§ **Excerpted records**:
%%
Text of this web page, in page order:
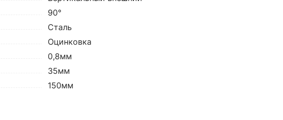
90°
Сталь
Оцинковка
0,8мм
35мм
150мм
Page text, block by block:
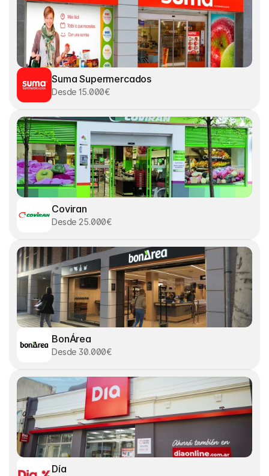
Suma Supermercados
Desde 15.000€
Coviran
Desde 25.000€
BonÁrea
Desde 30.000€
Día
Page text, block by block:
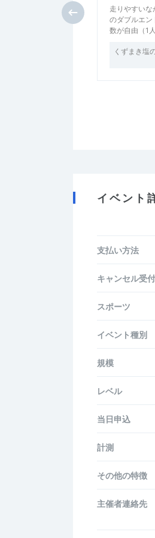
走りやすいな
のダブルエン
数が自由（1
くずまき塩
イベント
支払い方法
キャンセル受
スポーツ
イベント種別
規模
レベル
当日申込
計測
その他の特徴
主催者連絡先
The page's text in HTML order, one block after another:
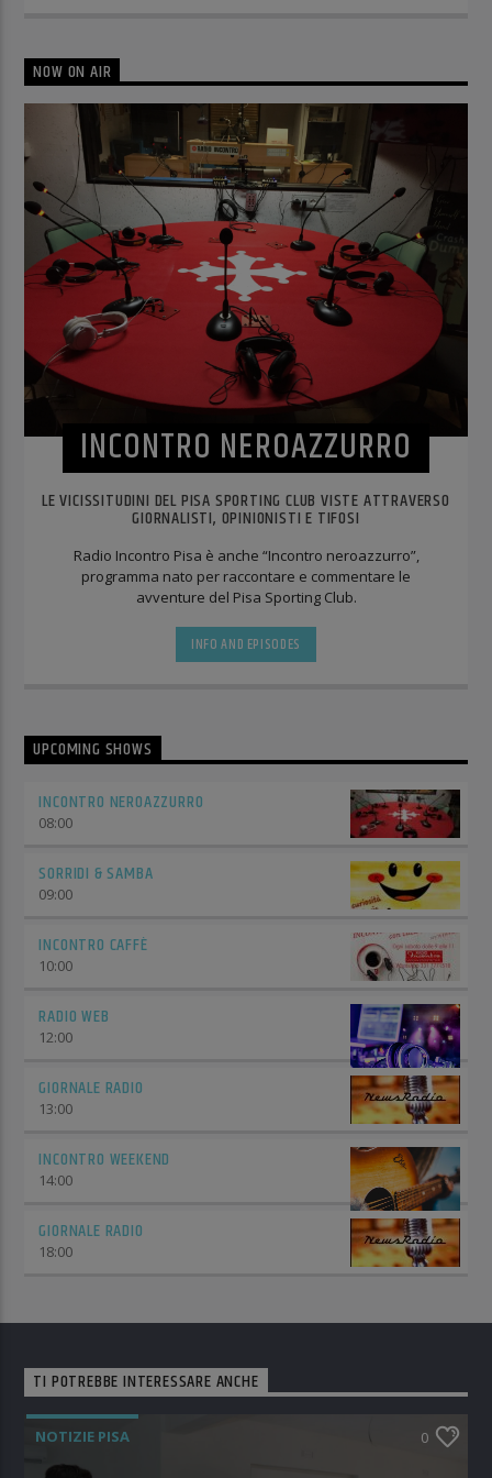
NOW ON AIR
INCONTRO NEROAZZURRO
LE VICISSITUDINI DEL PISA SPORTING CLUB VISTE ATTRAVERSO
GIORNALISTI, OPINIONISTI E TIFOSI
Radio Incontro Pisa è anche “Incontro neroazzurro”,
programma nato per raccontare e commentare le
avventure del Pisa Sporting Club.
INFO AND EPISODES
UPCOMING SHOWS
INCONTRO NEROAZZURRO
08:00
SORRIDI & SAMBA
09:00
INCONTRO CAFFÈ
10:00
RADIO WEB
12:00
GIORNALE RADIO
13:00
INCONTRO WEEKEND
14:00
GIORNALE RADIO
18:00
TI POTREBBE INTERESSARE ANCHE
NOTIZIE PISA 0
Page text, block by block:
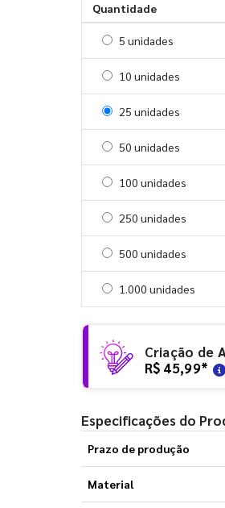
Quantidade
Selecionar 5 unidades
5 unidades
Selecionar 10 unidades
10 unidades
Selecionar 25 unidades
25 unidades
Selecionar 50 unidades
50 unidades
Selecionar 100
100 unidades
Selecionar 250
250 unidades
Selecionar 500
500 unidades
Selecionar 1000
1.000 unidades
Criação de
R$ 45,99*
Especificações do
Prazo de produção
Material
%%
§ **What to produce**: What you return should be the entries from above, unchanged and without their images.

§ **Solution**:
Text of this web page, in page order:
90°
Сталь
Оцинковка
0,8мм
35мм
150мм
Page text, block by block:
Suma Supermercados
Desde 15.000€
Coviran
Desde 25.000€
BonÁrea
Desde 30.000€
Día
Page text, block by block:
走りやすいな
のダブルエン
数が自由（1
くずまき塩
イベント
支払い方法
キャンセル受
スポーツ
イベント種別
規模
レベル
当日申込
計測
その他の特徴
主催者連絡先
The page's text in HTML order, one block after another:
NOW ON AIR
INCONTRO NEROAZZURRO
LE VICISSITUDINI DEL PISA SPORTING CLUB VISTE ATTRAVERSO
GIORNALISTI, OPINIONISTI E TIFOSI
Radio Incontro Pisa è anche “Incontro neroazzurro”,
programma nato per raccontare e commentare le
avventure del Pisa Sporting Club.
INFO AND EPISODES
UPCOMING SHOWS
INCONTRO NEROAZZURRO
08:00
SORRIDI & SAMBA
09:00
INCONTRO CAFFÈ
10:00
RADIO WEB
12:00
GIORNALE RADIO
13:00
INCONTRO WEEKEND
14:00
GIORNALE RADIO
18:00
TI POTREBBE INTERESSARE ANCHE
NOTIZIE PISA 0
Page text, block by block:
Quantidade
Selecionar 5 unidades
5 unidades
Selecionar 10 unidades
10 unidades
Selecionar 25 unidades
25 unidades
Selecionar 50 unidades
50 unidades
Selecionar 100
100 unidades
Selecionar 250
250 unidades
Selecionar 500
500 unidades
Selecionar 1000
1.000 unidades
Criação de
R$ 45,99*
Especificações do
Prazo de produção
Material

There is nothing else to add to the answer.